Team:KOREA/Description

Inspiration and Description

Inspiration

Team Korea originates from the Highschool Science Camp of KIST Glia Research Group. Our members with different interests and backgrounds have come up with a variety of ideas. Though ideas came from a wide range of fields such as brain science, molecular biology, biochemistry, informatics, and humanities, we all found common ground in the interests of therapeutics, especially in the treatment of neural diseases. So we decided to use synthetic biological methods to improve the current treatments.

While studying tendencies and research previously done, we were enthralled by "the chimeric protein". Making our protein that doesn't exist in nature, it's gorgeous!. We MUST do that. So we decided to make a chimeric protein. To remedy the problems of existing drawbacks; tolerance, irreversibility, slow response and heavy burden, we needed a protein that enabled precise targeting and easy isomerization.

At that time, the first thing we came up with was the animal's eye and the phytochrome of the plants. They all have in common that they are controlled by a light signal. As the eyes are isomerized from cis to trans, phytochromes are freely and reversibly isomerized according to the ratio of red light and near-infrared light, which both can lead to a rapid reaction. So, we've determined to apply the light property to the molecular level, and we decided on a topic "Optogenetics with chimeric proteins". This is how the scheme of Track 1 was created.

However, if gene therapy was carried out by transfecting chimeric proteins, we thought that a permanent cure would be possible, but a shallower step without the introduction of external genes was also needed. Track 2, which started like this, uses CRISPR, the recent hot topic of molecular biology. It's not the typical CRISPR-Cas9 system, but dCas9. dCas9 is a kind of Cas9 enzyme in which the exonuclease domain is dead. Therefore, unlike Cas9, which irreversibly cuts DNA, not only reversible inhibition is possible, but also reversible promotion is possible by making a fusion protein of dCas9 and transcription factors. We introduced a protein system to dimerize by light(photodimerization) into dCas9.

The planning and realization of these two track schemes required the role of members with diverse talents Three members of the biological field oversaw the WetLAB experiment, while members I the chemical field were responsible for making reagents and modeling. The three members of computer science were team wikis and modeling, and the other members were human practices and design. In the future, we plan to extend this project to the in vivo area. For the mousse, a technique is known for transmitting blue light signals to the deep brain through the skull behind the ear. By conducting LED photostimulation on mice transformed with virus injection, we will analyze changes in the behavior of the mice and ensure that they are safe and effective for higher animals like a human.

Description

Our goal is to cure Parkinson's disease by optogenetics.
We want to initiate the dopamine pathway by light. In the preceding paper, CXCR4 and Rhodopsin were fused. Both are the GPCR family. Therefore, we thought we can make a chimera protein of rhodopsin and dopamine receptor because dopamine receptor is also GPCR.

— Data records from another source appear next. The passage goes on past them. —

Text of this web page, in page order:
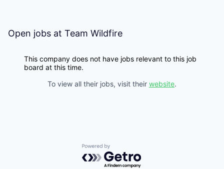
Open jobs at Team Wildfire
This company does not have jobs relevant to this job
board at this time.
To view all their jobs, visit their website.
Powered by Getro.com
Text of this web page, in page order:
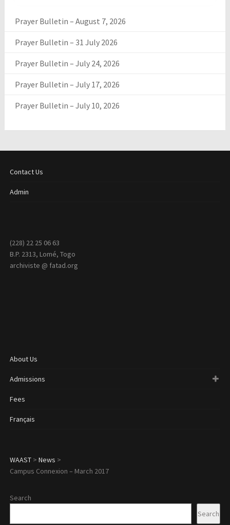
Prayer Bulletin – August 7, 2026
Prayer Bulletin – 31 July 2026
Prayer Bulletin – July 24, 2026
Prayer Bulletin – July 17, 2026
Prayer Bulletin – July 10, 2026
Contact Us
Admin
(228) 22 25 06 63
B.P. 2313, Lomé, Togo
archiviste @ fatad.org
About Us
Admissions
Fees
Français
WAAST> News >
Campus Connexion – March 2017
Search
Search
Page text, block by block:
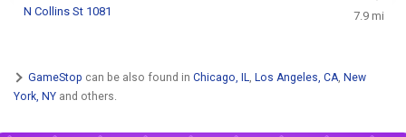
N Collins St 1081
7.9 mi
GameStop can be also found in Chicago, IL, Los Angeles, CA, New
York, NY and others.
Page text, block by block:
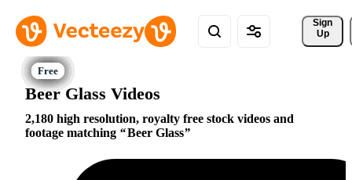
Sign
Up
Beer Glass Videos
2,180 high resolution, royalty free stock videos and
footage matching
Beer Glass
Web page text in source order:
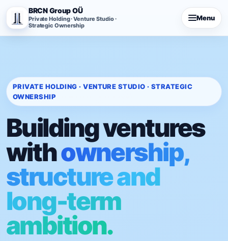
BRCN Group OÜ
Private Holding · Venture Studio ·
Strategic Ownership
Menu
PRIVATE HOLDING · VENTURE STUDIO · STRATEGIC
OWNERSHIP
Building ventures
withownership,
structure and
long-term
ambition.
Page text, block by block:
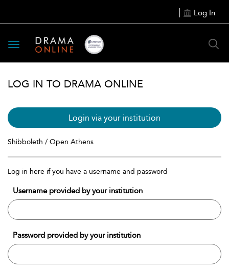
Log In
Toggle
navigation
LOG IN TO DRAMA ONLINE
Login via your institution
Shibboleth / Open Athens
Log in here if you have a username and password
Username provided by your institution
Password provided by your institution
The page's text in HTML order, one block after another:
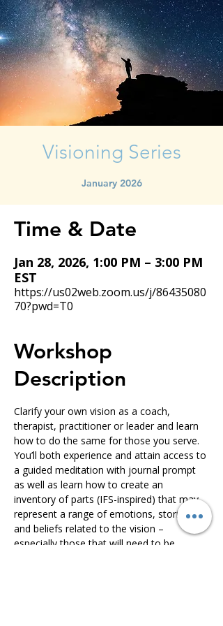
Visioning Series
January 2026
Time & Date
Jan 28, 2026, 1:00 PM – 3:00 PM
EST
https://us02web.zoom.us/j/86435080
70?pwd=T0
Workshop
Description
Clarify your own vision as a coach,
therapist, practitioner or leader and learn
how to do the same for those you serve.
You’ll both experience and attain access to
a guided meditation with journal prompt
as well as learn how to create an
inventory of parts (IFS-inspired) that may
represent a range of emotions, stories
and beliefs related to the vision –
especially those that will need to be
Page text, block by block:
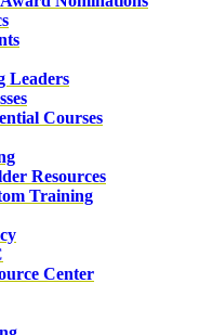
Leaders
Courses
Resources
Training
Center

For our experiments, we choose a U-87 MG cell. We used the membrane potential to check that our fusion protein worked. U-87 MG has an ion channel that is downstream of the dopamine signaling pathway. First, we transfected our fusion protein into a U-87 MG cell. If our protein works well, membrane potential will change at the light condition. Next, We check our protein's expression by GFP. We used membrane potential dye to compare our control with our cells, light and dark conditions to assess whether our fusion protein worked properly.

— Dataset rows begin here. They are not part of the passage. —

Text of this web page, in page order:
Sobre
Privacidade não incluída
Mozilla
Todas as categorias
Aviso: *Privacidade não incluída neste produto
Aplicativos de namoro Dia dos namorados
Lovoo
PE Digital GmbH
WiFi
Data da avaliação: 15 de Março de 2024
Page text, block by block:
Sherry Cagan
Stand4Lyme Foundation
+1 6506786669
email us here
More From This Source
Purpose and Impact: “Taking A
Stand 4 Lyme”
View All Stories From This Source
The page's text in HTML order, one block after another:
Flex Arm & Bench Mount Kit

As Track 2, we linked the photodimerizable proteins CRYII and CIBN to the dCas9 system. dCas9 is a Cas9 enzyme with dead exonuclease activity, and thus can reversibly bind and dissociate DNA. When the sgRNA of dCas9 is located in the target gene, the blue light stimulus causes the CIBN attached to dCas9 to form a dimer with CRYII bound to the transcription factor. We applied it to ABAT and tried to fix Parkinson's disease by adjusting the concentration of GABA at synapses. Because GABA is the significant inhibitory neurotransmitter, this method could be applied broadly in our central nerve system.